Everyone knows the adage “It’s not what you know, but who you know.” Despite this, most people still seem reluctant to use networking as a strategy for building relationships, identifying customers, or finding jobs. When people think about networking, it often generates feelings of dread. At the very least, many people view networking as an unpleasant activity. Western culture encourages people to be independent, so networking can feel too much like asking for a handout. However, networking doesn’t have to be awkward or painful if you do know how to do it. So, if you find yourself preferring to go to the dentist instead of making a new contact, then you are probably doing it wrong. The following are some mistakes to avoid when networking:

  1. Appearing unfocused: It is important to have a clear purpose when approaching potential contacts. What information are you seeking? Are you looking for advice, information, or actual job leads? When you are asked the question, “What are you looking for?” Do you know what to say? Most people are willing to share information, but they can become disinterested if you do not know what you want.
  2. Waiting until you need something: The best time to start networking is when you are not yet job searching. Asking people for information and advice feels more comfortable than asking outright for a job. Networking is also about building relationships, so connecting with people and sharing information when you don’t need something creates a solid foundation. Then when you do find yourself needing to step up your job search, you can go back to your established network and let them know what you need.
  3. Hiding behind technology: While the Internet can help you identify contacts, and social media and email can provide convenient ways to communicate, technology should not take the place of face-to-face interactions. Having hundreds of LinkedIn connections means nothing if you do not take the time to reach out and ask for conversations.
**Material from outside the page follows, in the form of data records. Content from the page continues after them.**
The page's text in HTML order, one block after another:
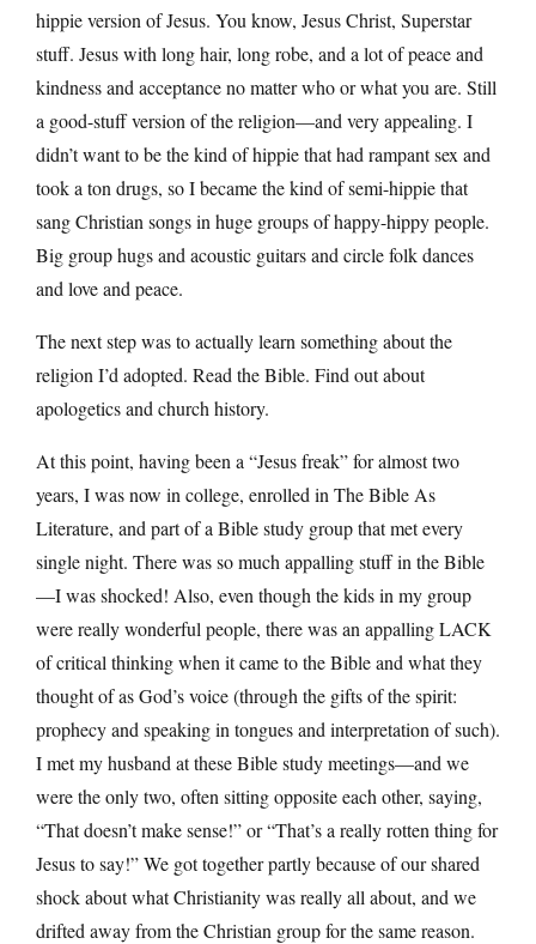
hippie version of Jesus. You know, Jesus Christ, Superstar
stuff. Jesus with long hair, long robe, and a lot of peace and
kindness and acceptance no matter who or what you are. Still
a good-stuff version of the religion—and very appealing. I
didn’t want to be the kind of hippie that had rampant sex and
took a ton drugs, so I became the kind of semi-hippie that
sang Christian songs in huge groups of happy-hippy people.
Big group hugs and acoustic guitars and circle folk dances
and love and peace.
The next step was to actually learn something about the
religion I’d adopted. Read the Bible. Find out about
apologetics and church history.
At this point, having been a “Jesus freak” for almost two
years, I was now in college, enrolled in The Bible As
Literature, and part of a Bible study group that met every
single night. There was so much appalling stuff in the Bible
—I was shocked! Also, even though the kids in my group
were really wonderful people, there was an appalling LACK
of critical thinking when it came to the Bible and what they
thought of as God’s voice (through the gifts of the spirit:
prophecy and speaking in tongues and interpretation of such).
I met my husband at these Bible study meetings—and we
were the only two, often sitting opposite each other, saying,
“That doesn’t make sense!” or “That’s a really rotten thing for
Jesus to say!” We got together partly because of our shared
shock about what Christianity was really all about, and we
drifted away from the Christian group for the same reason.
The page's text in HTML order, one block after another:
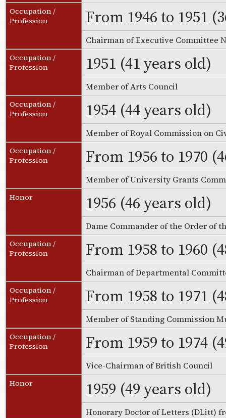
Occupation /
Profession
From 1946 to 1951
Chairman of Executive Committee
Occupation /
Profession
1951 (41 years old)
Member of Arts Council
Occupation /
Profession
1954 (44 years old)
Member of Royal Commission on
Occupation /
Profession
From 1956 to 1970
Member of University Grants
Honor 1956 (46 years old)
Dame Commander of the Order of
Occupation /
Profession
From 1958 to 1960
Chairman of Departmental
Occupation /
Profession
From 1958 to 1971
Member of Standing Commission
Occupation /
Profession
From 1959 to 1974
Vice-Chairman of British Council
Honor 1959 (49 years old)
Honorary Doctor of Letters (DLitt)
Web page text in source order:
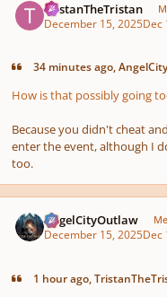
TristanTheTristan
December 15, 2025Dec
34 minutes ago,
How is that possiblygoing
Because you didn't cheat
enter the event, although I
too.
AngelCityOutlaw
December 15, 2025Dec
1 hour ago,
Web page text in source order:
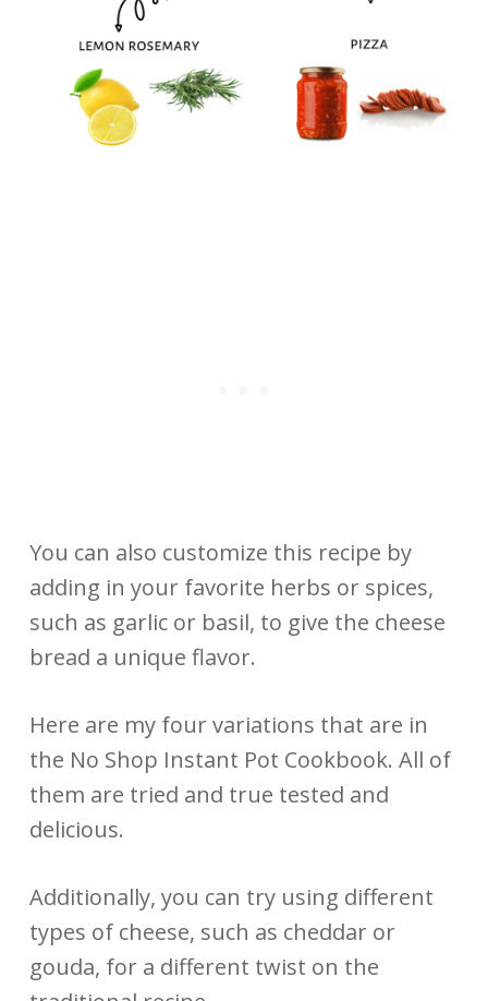
You can also customize this recipe by
adding in your favorite herbs or spices,
such as garlic or basil, to give the cheese
bread a unique flavor.
Here are my four variations that are in
the No Shop Instant Pot Cookbook. All of
them are tried and true tested and
delicious.
Additionally, you can try using different
types of cheese, such as cheddar or
gouda, for a different twist on the
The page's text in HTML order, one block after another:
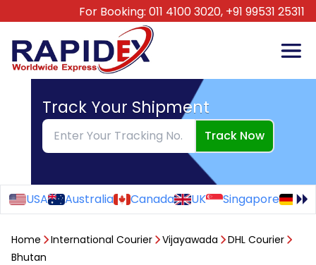
For Booking: 011 4100 3020, +91 99531 25311
Track Your Shipment
Track Now
USA Australia Canada UK Singapore
Home International Courier Vijayawada
DHL Courier
Bhutan
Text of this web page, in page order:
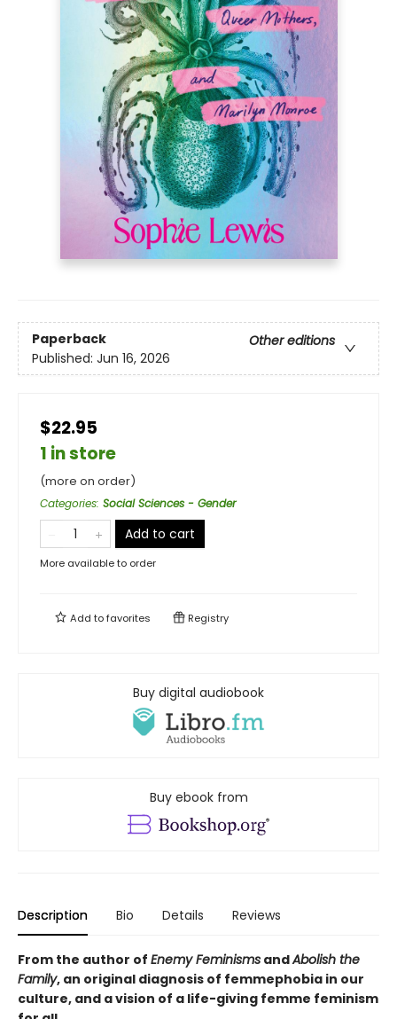
Paperback
Other editions
Published: Jun 16, 2026
$22.95
1 in store
(more on order)
Categories: Social Sciences - Gender
Add to cart
More available to order
Add tofavorites Registry
Buy digital audiobook
Buy ebook from
Description Bio Details Reviews
From the author of Enemy Feminisms andAbolish the
Family, an original diagnosis of femmephobia in our
culture, and a vision of a life-giving femme feminism

Scheduling phone or Skype conversations and meeting for coffee or lunch provide opportunities for meaningful dialogue that technology is not able to replicate.
  4. Presenting an unprofessional image: Your image matters even when you are not interviewing for a job. Posting unprofessional images on social media, or using inappropriate email addresses and phone greetings, give the impression that you are not ready for the professional world of work. Another turn-off is not dressing appropriately at conferences, business meetings and other networking events. Even a happy hour social gathering provides the opportunity to make a valuable connection, so consider what your appearance conveys about you. Another mistake is to not express gratitude for any information or assistance that is provided to you. Thanks can be expressed through a follow-up call or email letting them know what you did and how things turned out for you.
  5. Arriving late to events: Going to a networking event or social happy hour can be intimidating when you are not familiar with the program, organization, or participants. Nothing feels worse than walking into a crowded room of people who have already grouped together and are engaged in animated conversations. To make things more comfortable, arrive to your event a few minutes early, so that you can approach newcomers and help get the conversations started. If you decide to arrive with a colleague, make sure you don’t clump together and appear unapproachable to others. Divide and conquer so that you each meet new people, and then reconnect by introducing each other to the new contacts you just made.
  6. Overlooking chance encounters: Many people miss out on the chance encounters that happen in our daily lives. Shopping at the grocery store, waiting for a car repair, or watching your kid’s soccer game, all provide opportunities for conversations (including networking) to take place. Be prepared to explain briefly what you do and what you are looking for but don’t dominate the conversation. Networking is a two-way street, so learn about your contact by listening and asking followup questions. You never know when your paths may cross again or when you have a reason to reach out.